▶ Exercise description
Scan the lines below for the string "type" and copy every one that has it.

▶ Saved data entries
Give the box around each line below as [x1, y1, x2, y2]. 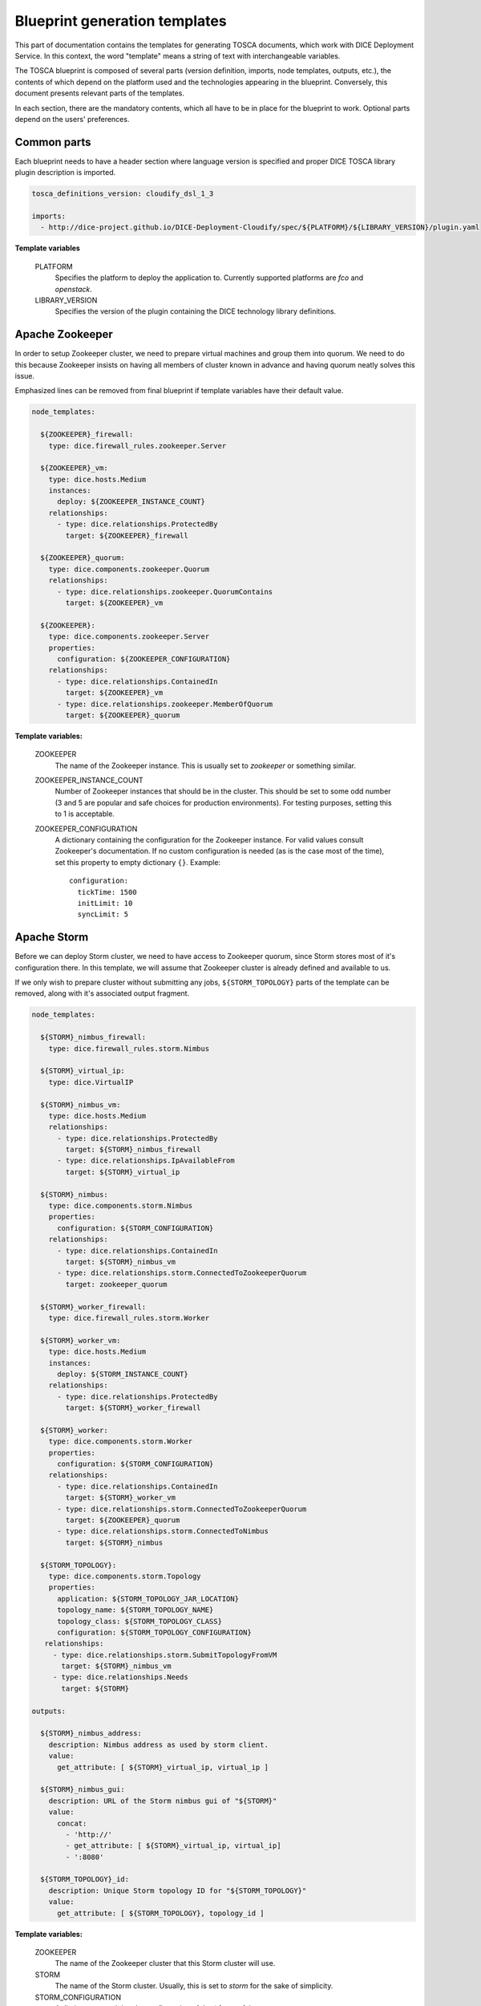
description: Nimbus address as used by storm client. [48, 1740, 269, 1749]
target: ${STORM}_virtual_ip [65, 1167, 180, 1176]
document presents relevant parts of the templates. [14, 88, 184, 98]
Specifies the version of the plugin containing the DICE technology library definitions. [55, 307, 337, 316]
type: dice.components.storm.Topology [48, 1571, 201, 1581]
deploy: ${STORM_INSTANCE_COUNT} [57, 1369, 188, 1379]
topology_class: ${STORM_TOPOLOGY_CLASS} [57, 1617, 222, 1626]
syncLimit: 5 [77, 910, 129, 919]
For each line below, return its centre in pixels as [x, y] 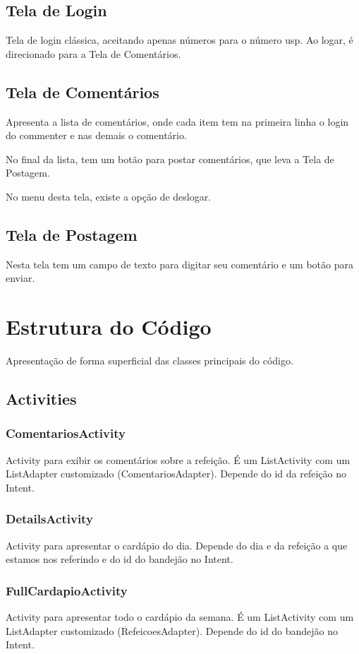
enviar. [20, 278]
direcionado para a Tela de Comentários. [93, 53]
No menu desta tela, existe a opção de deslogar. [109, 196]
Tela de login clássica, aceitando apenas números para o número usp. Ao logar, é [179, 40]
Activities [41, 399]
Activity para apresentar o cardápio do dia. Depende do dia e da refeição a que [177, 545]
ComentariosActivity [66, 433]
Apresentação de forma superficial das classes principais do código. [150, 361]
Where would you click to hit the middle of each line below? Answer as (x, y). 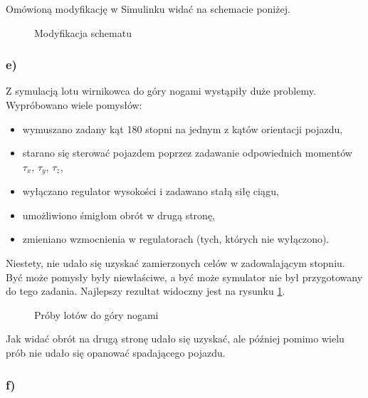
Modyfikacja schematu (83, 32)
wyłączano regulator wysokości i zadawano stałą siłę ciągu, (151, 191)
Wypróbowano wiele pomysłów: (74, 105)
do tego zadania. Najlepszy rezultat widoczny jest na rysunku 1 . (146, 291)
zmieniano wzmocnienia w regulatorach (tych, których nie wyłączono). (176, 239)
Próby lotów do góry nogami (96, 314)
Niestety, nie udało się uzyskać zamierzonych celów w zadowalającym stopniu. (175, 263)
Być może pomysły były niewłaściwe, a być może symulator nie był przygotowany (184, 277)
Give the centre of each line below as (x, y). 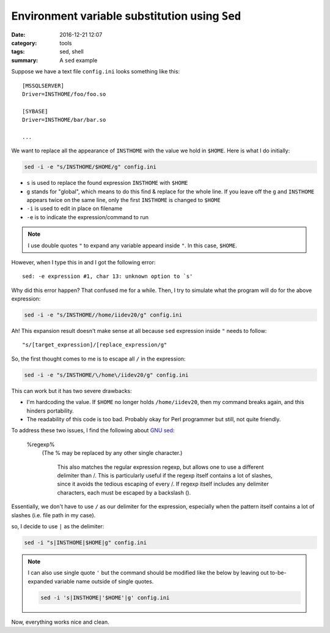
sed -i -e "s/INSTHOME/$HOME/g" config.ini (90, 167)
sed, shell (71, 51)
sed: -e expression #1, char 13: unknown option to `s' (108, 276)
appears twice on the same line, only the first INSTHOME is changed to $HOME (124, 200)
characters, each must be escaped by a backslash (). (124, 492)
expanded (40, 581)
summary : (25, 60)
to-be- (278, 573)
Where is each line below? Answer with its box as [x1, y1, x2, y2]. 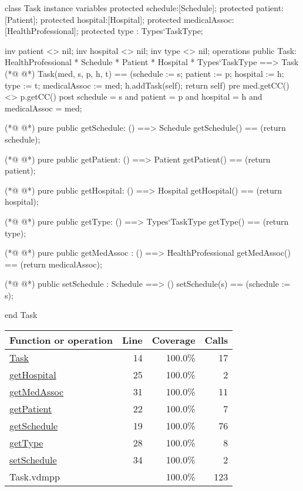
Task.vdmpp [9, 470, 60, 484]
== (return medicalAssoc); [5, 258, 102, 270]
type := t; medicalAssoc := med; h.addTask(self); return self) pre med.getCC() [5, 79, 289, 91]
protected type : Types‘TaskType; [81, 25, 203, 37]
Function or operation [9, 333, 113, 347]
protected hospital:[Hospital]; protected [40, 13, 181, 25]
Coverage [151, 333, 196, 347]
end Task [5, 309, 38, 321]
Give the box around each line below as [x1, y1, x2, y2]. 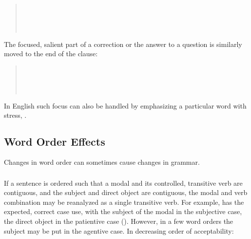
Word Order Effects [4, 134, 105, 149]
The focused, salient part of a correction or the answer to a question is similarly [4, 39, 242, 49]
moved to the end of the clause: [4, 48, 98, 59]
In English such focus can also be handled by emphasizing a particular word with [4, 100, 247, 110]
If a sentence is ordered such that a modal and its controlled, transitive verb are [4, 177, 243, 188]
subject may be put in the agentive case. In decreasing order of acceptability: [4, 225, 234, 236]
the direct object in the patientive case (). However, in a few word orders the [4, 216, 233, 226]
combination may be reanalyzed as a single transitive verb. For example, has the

▶ Result for this task
type: dice.components.storm.Topology [48, 1571, 201, 1581]
type := t; medicalAssoc := med; h.addTask(self); return self) pre med.getCC() [5, 79, 289, 91]
protected type : Types‘TaskType; [81, 25, 203, 37]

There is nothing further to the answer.